SARS outbreak in Beijing spread rapidly, was controlled fairly quickly

December 23, 2003

CHICAGO - Improving triage in hospitals and dissemination of information to the public helped bring a rapid resolution to the spread of severe acute respiratory syndrome (SARS) in Beijing in early 2003, according to an article in the December 24/31 issue of The Journal of the American Medical Association (JAMA).

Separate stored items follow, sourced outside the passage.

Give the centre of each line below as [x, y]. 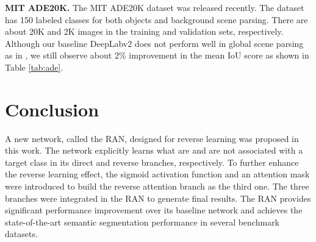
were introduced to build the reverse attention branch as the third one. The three [157, 186]
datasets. [21, 234]
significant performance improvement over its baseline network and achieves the [154, 210]
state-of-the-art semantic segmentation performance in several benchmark [142, 222]
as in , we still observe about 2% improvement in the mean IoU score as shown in [157, 55]
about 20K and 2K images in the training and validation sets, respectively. [144, 31]
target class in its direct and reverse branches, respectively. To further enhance [152, 162]
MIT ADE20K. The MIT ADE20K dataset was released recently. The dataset [155, 7]

Beijing, China, experienced the largest outbreak of SARS in the world with a total of 2,521 reported probable cases, according to background information in the article. The outbreak began March 5, 2003, with the importation of several cases among travelers from other SARS-affected areas and soon accelerated as multiple SARS cases occurred in health care facilities, peaking in late April when more than 100 new patients with SARS were being hospitalized daily. During the first week of May, the number of new cases dropped steeply and then declined steadily during the next few weeks, with the onset of the last probable case on May 29, 2003. The onset of the last case occurred only 6 weeks after the peak of the outbreak.

Xinghuo Pang, M.D., of the Beijing Center for Disease Prevention and Control, and colleagues evaluated the measures taken to rapidly control the SARS outbreak in Beijing and assess the effectiveness of some of these measures. The researchers reviewed data from standardized surveillance forms from SARS cases (2,521 probable cases) and their close contacts observed in Beijing between March 5, 2003, and May 29, 2003. Procedures implemented by health authorities were investigated through review of official documents and discussions with public health officials.

The researchers found that healthcare worker training in use of personal protective equipment and management of patients with SARS and establishing fever clinics and designated SARS wards in hospitals predated the steepest decline in cases. During the outbreak, 30,178 persons were quarantined. Among 2,195 quarantined close contacts in 5 districts, the attack rate was 6.3 percent, with a range of 15.4 percent among spouses to 0.36 percent among work and school contacts. The attack rate among quarantined household members increased with age from 5.0 percent in children younger than 10 years to 27.6 percent in adults aged 60 to 69 years. Among almost 14 million people screened for fever at the airport, train stations, and roadside checkpoints, only 12 were found to have probable SARS. The national and municipal governments held 13 press conferences about SARS. The time lag between illness onset and hospitalization decreased from a median of 5 to 6 days on or before April 20, 2003, the day the outbreak was announced to the public, to 2 days after April 20.

"The multiple control measures implemented in Beijing likely led to the rapid resolution of the SARS outbreak. Improvements in infection control practices, use of personal protective equipment, grouping of patients with SARS in the hospital, establishment of designated fever clinics, quarantine of high-risk close contacts, and improved public information and awareness of SARS likely played important roles in controlling the outbreak. Some interventions, in retrospect, such as quarantine of low-risk contacts and fever checks at transportation sites, seemed to have less direct impact in curbing the outbreak. The lessons learned from controlling this outbreak can hopefully serve to inform future responses to SARS, if it were to reemerge in Beijing or elsewhere," the authors conclude. (JAMA. 2003;290:3215-3221. Available post-embargo at

Editor's Note: The SARS control measures implemented in Beijing were funded by the Beijing municipal government. The Beijing municipal health bureau, Beijing Center for Disease Prevention and Control, the World Health Organization, and the U.S. Centers for Disease Control and Prevention provided financial support for the participation of their respective staff in this study. No additional funding for this study was obtained.

Editorial: The SARS Response--Building and Assessing an Evidence-Based Approach to Future Global Microbial Threats

In an accompanying editorial, James M. Hughes, M. D., Director of the National Center for Infectious Diseases, Centers for Disease Control and Prevention, Atlanta, discusses the SARS articles in this week's JAMA.

"The successful control of the 2003 SARS outbreak is a testament to the heroic, collaborative efforts of clinicians, laboratory scientists, and public health officials worldwide, all done in the absence of diagnostic tests, effective therapies, and a vaccine. The response also emphasized the importance as well as the effectiveness of stringent infection control precautions, including respiratory and hand hygiene; patient isolation; appropriate use of personal protective equipment; and implementation of quarantine strategies when faced with a new infectious agent," Dr. Hughes writes.

"As the last decade and, especially, the last year have demonstrated, newly recognized pathogens will continue to emerge, requiring preparedness planning, a vigilant health system, a commitment to timely reporting of disease, and strong interdisciplinary partnerships to contain their spread. It is essential to continue to evaluate and learn from recent experiences. Applying the lessons learned from SARS will serve us well in responding to a recurrence and to future microbial threats, whether naturally occurring (e.g., the next influenza pandemic) or the result of a terrorist attack," Dr. Hughes concludes.